I swear that I must dare to resist like ezra in such a situation. It wasn't until I saw someone mention military training in a film review that I realized that my servility was deeply ingrained.
The instructor was just a senior year older than us, but I was ridiculed for following all her reasonable and unreasonable orders. The instructor later nicknamed the students who did not perform well, "Slow Half a Beat" and "Green". "Glasses," everyone shouted happily, and I also envied those classmates who were favored by the instructors because of their good looks, good speech, and standard movements.
Although it is not the same, the role of the instructor has involuntarily become a part of the experiment. The school clearly explained which movements and requirements should be followed for students to learn, but there is no rule that limits the degree to which instructors must train students. . Because I misunderstood an instructor's unintelligible order, I turned my head when I shouldn't, and she ordered me to stand on the rostrum in front of the whole school in a military posture all morning. Not only did I not expect to resist, He also thought that he was optimistic and clever and quietly comforted another crying girl who was punished. When the instructor finally called me down, I smiled and ran back to the team, thinking that I was doing much better than that girl.
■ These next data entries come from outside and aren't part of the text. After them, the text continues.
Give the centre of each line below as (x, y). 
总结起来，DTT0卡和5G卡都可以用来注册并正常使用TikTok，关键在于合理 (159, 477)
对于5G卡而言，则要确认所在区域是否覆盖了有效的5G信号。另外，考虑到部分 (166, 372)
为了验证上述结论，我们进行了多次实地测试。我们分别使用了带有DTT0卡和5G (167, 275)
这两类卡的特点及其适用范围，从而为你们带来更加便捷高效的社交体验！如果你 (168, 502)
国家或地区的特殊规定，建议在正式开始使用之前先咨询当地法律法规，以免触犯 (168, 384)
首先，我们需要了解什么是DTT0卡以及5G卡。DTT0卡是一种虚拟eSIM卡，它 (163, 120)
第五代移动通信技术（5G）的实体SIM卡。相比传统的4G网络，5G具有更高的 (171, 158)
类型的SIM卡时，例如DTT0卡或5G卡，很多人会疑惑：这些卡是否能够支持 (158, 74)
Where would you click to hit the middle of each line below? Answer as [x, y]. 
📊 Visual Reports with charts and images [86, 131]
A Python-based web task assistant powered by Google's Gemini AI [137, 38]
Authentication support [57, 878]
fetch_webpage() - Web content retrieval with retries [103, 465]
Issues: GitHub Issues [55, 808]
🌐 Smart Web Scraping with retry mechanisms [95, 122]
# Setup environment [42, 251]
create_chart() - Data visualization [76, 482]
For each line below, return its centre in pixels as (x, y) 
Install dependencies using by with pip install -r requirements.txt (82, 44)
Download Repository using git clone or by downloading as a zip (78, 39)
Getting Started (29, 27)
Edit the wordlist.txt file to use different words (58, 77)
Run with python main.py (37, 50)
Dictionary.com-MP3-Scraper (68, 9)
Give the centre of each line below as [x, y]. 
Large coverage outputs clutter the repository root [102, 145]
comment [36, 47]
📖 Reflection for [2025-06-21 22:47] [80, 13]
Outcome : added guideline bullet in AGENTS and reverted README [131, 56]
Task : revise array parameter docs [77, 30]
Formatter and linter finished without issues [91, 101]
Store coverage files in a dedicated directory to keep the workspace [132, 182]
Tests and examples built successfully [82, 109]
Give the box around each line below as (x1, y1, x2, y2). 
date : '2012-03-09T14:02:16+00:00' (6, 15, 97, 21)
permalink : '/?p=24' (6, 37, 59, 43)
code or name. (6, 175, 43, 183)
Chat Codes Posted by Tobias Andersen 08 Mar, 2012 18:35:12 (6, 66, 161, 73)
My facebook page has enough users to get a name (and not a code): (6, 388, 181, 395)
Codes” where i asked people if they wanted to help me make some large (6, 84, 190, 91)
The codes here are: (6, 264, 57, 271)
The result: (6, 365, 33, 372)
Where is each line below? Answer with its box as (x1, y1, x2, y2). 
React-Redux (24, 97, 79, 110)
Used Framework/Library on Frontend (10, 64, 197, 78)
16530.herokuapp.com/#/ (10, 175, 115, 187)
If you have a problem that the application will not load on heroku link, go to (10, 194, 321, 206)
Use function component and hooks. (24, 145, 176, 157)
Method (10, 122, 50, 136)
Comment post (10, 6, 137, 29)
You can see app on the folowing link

Now I don't think this experiment is out of reach, and now I seriously despise myself.
When I just watched this movie, I wanted to ask, why do other people never resist? Why do they see their peers being bullied and no one stands up? Why don't they rush up to beat the "prison guard" after the experiment is over?
One year of military training has passed, and the instructor has become a beautiful and ladylike senior. When I meet her on the road, I will struggle whether to say hello or not, and when I see a freshman in training with my roommate on the road, I will gloat over the misfortune and hope that the weather will be clearer. The thought that the instructor might be doing something wrong never crossed my mind. That's why.
Of course, it's not just military training. We are unconsciously oppressed or oppressed in every field. When will we wake up and see where we are standing? Is it a prison or an ordinary corridor of a school? I don't want to. Continue to turn every corridor into my prison.